The boot camp, which takes around three months to plan, catered to all women and was made up of HITT exercises, Abs and bum circuit, yoga and dancing to amapiano instructed by Mpho LePantsula.
“Dance is an important part of fitness and I believe all dance should be included in that,” says LePantsula.
“My work is to shine light and showcase previously excluded spaces while teaching. For example, you will never see ballet dancers begging in the streets because they cannot find work but you will see pantsula dancers struggling.”
Dancing as part of the boot camp’s programme served as a reminder that fitness has always been something within the black community.

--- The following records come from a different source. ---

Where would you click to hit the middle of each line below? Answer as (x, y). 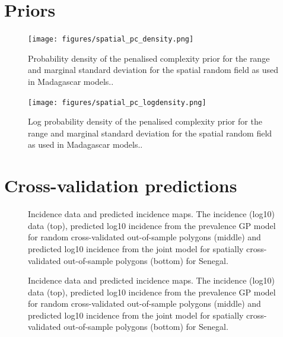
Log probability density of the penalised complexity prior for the (145, 121)
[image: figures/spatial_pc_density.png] (111, 39)
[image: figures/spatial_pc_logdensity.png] (117, 102)
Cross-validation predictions (121, 185)

“When starting out, find what you love... whether it is hiking, cycling, weight lifting, Zumba or even pole dancing. Find what makes you happy because when you enjoy something you have a higher likelihood of being consistent at it,” advises Khumalo.
Apart from being an inclusive space where black women can network and work out together, Khumalo emphasises the importance of getting an accountability partner for your fitness journey, which is one of the objectives of the boot camp.
“Doing something with someone is not only more fun but you will be able to push and support each other,” says Khumalo.
“Join a class and leave the responsibility of the workout to the fitness instructor who can plan the workouts for you, correct your form and prevent injuries. Stretching is also very important, do not forget to stretch.”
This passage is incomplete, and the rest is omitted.